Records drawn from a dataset

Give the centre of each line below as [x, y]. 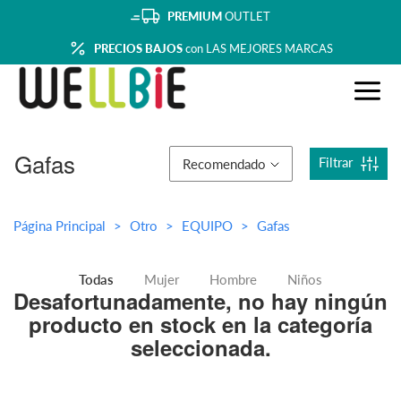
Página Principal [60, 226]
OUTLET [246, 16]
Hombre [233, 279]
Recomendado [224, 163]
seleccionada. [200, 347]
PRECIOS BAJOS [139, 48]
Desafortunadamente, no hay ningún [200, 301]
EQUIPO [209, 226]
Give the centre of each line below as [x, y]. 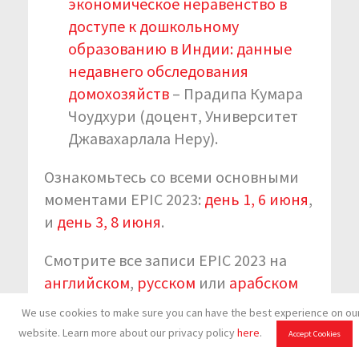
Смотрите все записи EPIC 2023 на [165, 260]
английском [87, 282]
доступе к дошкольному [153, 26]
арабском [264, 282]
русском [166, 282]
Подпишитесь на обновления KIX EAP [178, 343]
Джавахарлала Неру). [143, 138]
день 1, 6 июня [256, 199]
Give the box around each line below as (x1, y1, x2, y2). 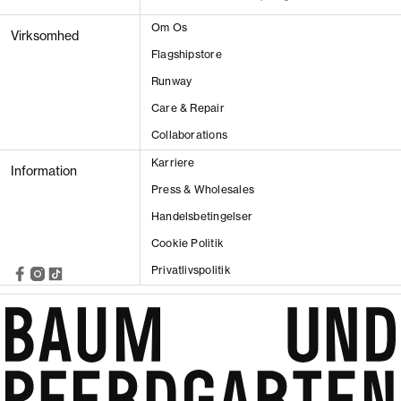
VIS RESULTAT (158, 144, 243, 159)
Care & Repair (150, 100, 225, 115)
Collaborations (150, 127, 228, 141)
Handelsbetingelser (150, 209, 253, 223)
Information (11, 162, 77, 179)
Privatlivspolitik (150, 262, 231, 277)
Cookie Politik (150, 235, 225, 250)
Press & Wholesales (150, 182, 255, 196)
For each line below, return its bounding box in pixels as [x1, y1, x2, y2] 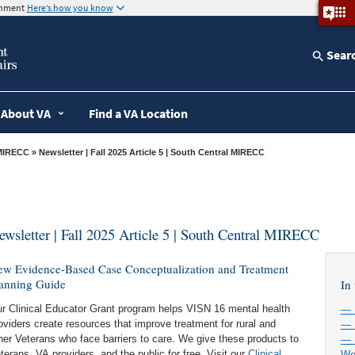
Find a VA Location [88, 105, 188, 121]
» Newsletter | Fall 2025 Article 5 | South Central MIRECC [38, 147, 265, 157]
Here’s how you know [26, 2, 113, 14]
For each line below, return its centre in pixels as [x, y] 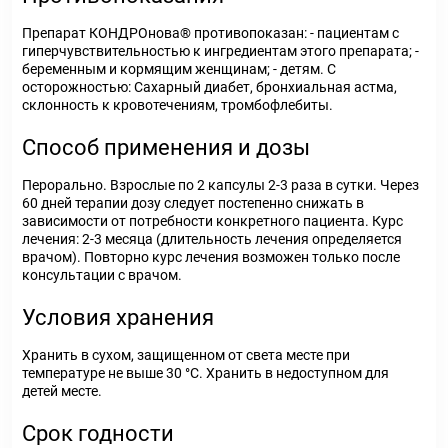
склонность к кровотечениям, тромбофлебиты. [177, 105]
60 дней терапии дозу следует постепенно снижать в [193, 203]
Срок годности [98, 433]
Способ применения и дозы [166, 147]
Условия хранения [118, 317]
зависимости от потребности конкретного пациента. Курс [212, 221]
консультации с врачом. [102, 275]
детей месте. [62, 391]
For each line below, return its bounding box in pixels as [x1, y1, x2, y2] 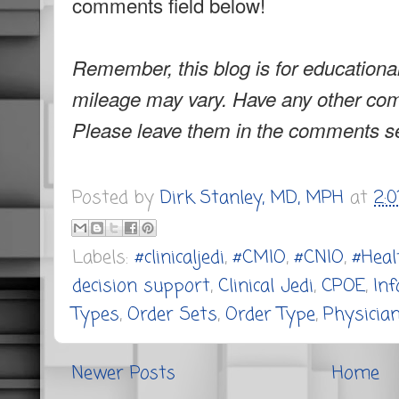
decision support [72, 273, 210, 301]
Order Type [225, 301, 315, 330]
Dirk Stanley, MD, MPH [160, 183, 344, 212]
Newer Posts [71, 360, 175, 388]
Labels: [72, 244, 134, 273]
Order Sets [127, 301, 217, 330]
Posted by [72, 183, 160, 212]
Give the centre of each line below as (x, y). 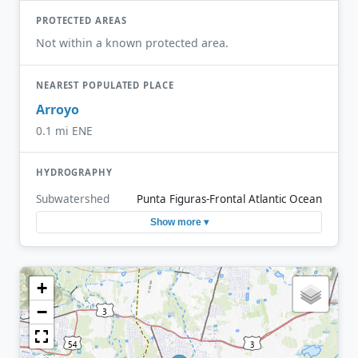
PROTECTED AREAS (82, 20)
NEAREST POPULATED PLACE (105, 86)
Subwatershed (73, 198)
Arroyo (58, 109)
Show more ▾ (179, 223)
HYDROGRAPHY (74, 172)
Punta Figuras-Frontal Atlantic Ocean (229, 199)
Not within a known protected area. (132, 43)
--
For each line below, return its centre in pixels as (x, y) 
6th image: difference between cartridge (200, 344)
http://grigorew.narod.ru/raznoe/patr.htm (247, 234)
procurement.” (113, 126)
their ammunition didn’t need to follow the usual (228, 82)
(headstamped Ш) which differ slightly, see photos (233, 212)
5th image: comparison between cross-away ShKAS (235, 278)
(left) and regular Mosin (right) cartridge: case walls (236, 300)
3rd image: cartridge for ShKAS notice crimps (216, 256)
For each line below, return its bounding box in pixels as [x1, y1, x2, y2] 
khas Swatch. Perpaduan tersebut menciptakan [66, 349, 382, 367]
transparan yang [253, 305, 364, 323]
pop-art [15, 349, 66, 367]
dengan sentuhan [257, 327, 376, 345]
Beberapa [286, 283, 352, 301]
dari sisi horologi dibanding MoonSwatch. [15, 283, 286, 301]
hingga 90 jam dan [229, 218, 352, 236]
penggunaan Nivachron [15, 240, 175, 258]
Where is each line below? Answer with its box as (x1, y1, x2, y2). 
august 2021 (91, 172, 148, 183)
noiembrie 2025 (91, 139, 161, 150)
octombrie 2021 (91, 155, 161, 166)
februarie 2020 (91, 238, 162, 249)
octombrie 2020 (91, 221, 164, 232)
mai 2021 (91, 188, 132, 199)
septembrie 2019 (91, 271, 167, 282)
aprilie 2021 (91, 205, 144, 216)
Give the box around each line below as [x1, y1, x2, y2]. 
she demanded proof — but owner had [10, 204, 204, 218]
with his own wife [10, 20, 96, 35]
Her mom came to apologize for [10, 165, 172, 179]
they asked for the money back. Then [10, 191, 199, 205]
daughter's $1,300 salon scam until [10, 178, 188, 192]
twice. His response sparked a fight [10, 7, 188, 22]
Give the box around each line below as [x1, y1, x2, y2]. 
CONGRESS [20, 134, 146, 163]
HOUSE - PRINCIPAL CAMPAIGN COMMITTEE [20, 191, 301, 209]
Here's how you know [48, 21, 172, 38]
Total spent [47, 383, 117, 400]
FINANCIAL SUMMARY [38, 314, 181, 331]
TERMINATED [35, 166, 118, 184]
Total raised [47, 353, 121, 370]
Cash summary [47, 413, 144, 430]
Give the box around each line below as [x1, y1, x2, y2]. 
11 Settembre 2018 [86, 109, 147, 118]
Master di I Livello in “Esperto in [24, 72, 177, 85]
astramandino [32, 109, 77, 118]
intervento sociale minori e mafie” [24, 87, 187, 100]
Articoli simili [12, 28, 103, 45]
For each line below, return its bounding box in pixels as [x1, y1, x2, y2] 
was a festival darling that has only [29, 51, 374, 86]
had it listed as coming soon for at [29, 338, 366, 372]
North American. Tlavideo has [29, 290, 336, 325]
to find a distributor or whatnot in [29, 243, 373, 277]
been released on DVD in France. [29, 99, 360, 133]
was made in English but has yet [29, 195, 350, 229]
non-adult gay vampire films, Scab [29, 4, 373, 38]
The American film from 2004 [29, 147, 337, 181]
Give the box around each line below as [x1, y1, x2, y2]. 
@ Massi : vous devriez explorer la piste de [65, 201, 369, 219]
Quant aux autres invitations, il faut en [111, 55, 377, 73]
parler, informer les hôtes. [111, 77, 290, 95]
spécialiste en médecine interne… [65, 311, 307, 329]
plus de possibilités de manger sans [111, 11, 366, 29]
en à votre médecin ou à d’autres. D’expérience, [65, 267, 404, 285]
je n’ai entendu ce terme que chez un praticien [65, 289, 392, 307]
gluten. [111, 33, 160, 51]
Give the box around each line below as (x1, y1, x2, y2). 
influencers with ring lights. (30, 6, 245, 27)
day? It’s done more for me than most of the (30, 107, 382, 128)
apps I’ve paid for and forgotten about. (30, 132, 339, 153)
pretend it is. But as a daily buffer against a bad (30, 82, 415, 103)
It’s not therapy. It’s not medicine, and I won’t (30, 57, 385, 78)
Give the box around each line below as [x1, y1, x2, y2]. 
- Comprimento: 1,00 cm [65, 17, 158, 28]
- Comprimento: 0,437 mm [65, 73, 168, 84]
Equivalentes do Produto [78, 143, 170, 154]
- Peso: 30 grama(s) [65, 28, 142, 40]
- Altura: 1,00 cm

ABOUT THIS TASK → Each line carrying the string "ShKAS" should be copied out from the entries.

SOLUTION TO THIS PROBLEM →
5th image: comparison between cross-away ShKAS (235, 278)
3rd image: cartridge for ShKAS notice crimps (216, 256)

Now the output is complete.